被暴打在地的尹允默,顫顫巍巍地站了起來,他搖晃著扶住桌子,手上的血跡在光潔的桌麵上留下一條血痕。
不動聲色的吳偉軍,從公文包裏取出了一台筆記本電腦,他不聲不響地放在尹允默麵前,開機,視頻裏開始出現了一個搖晃的畫麵。
昏暗的房間內,似乎有兩個熟悉的人影。等鏡頭拉近後,驚愕的尹允默,這才看清楚了他們的臉。
“媽——”
“爸——”
他尖叫出聲,一下子心都提到了嗓子眼。
向天戈嘴角一揚,“看清楚了麼?現在還不想和我說說麼?”
忿恨的眼神似乎可以噴射|出萬丈火焰,全身是傷的尹允默,一下子衝到向天戈麵前,可還沒等他動手,就立即被身後的人控製住了。
“向天戈!”他大吼,臉部漲的通紅。
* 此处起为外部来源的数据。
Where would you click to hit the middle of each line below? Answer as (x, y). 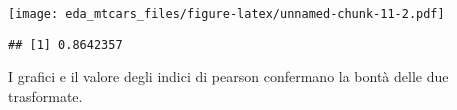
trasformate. (45, 95)
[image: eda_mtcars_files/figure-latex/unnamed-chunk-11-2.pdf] (226, 14)
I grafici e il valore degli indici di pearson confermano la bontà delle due (228, 76)
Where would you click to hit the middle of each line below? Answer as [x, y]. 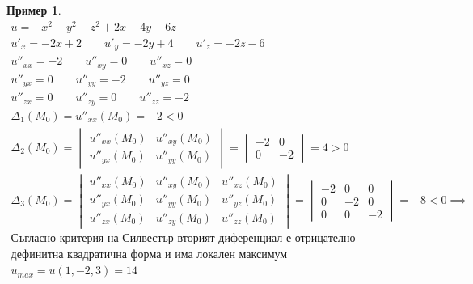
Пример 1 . [34, 10]
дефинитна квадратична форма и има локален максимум [149, 255]
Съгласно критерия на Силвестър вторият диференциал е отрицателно [183, 239]
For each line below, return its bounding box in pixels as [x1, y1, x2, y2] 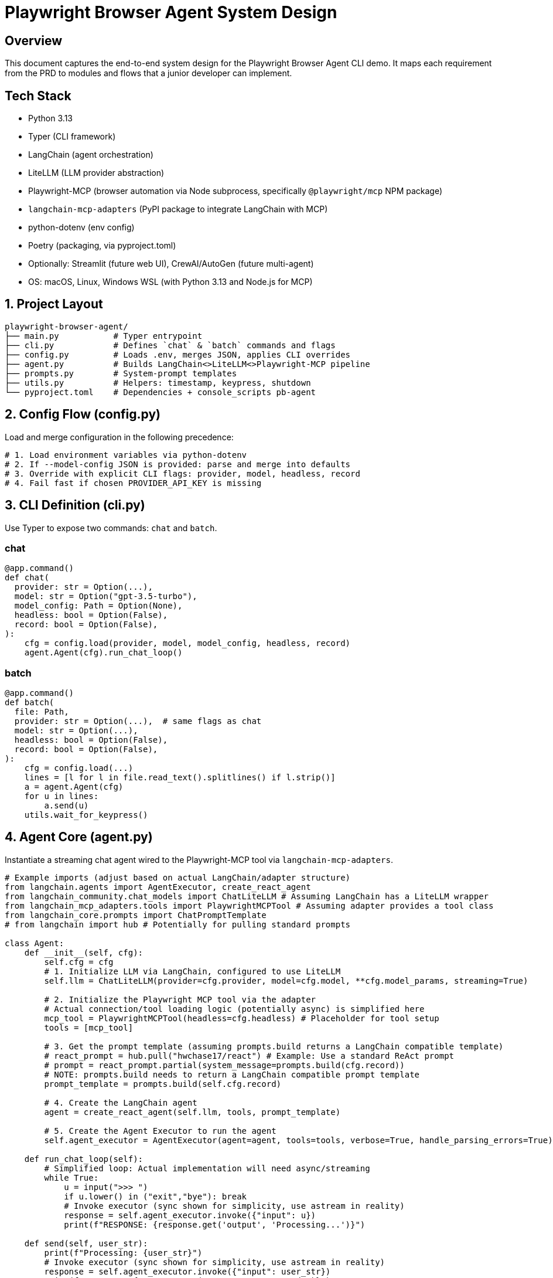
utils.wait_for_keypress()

全身的血液向上湧,一看就激動到了極點。
“我的事情和我父母無關,你真的是個畜牲,徹頭徹尾的畜牲!”
“嗬嗬,是麼?我是畜牲你是什麼?”向天戈咧嘴一笑,陰冷的氣息籠罩四周。
“那你就是連親生父母都不顧的不孝子!”向天戈在激他,“告訴你,他們在我手裏,如果你再嘴硬,那——這對老夫妻的生命我就不能保證了。”
“你這是在威脅我?”
“是啊,我是在威脅你?而且是赤|裸裸毫不掩飾的威脅。你要想清楚,為了一個毫無瓜葛的女人,置父母的性命於不顧,將來,你會後悔的。”
尹允默死死地盯著他,“如果我不說呢?”
“可以不說,但是明天在那不勒斯的街頭,就會出現兩具東方人的屍體。”
他攤了攤手,似乎不值一提一般,“要知道,那裏是意大利,黑手黨猖獗的國家,兩個無關緊要的中國移民,即使死了也不會有任何人關注……”
尹允默何嚐不知道,在法製不健全的意大利,黑社會火拚,買凶殺人的事情屢見不鮮。他們隻是微不足道的外來移民,兩個中國人的死亡,真的是無關緊要,何況,這個向天戈是如此心狠手辣,他真的是說到就做到。
他猶豫了,或者可以這麼說,他害怕了。個人的生死他早就置之度外,可年邁的父母卻是他斷不了的牽掛。
為了他這個兒子,父母跟他吃了很多苦。從法國到意大利,顛沛流離東躲西藏。如今,終於取得了合法的意大利身份,年老的父母早就禁不起任何驚嚇。
他的臉變得慘白,神情也是糾結不已。一邊是生他養他的父母;一邊是曆經磨難,善良堅毅的女孩。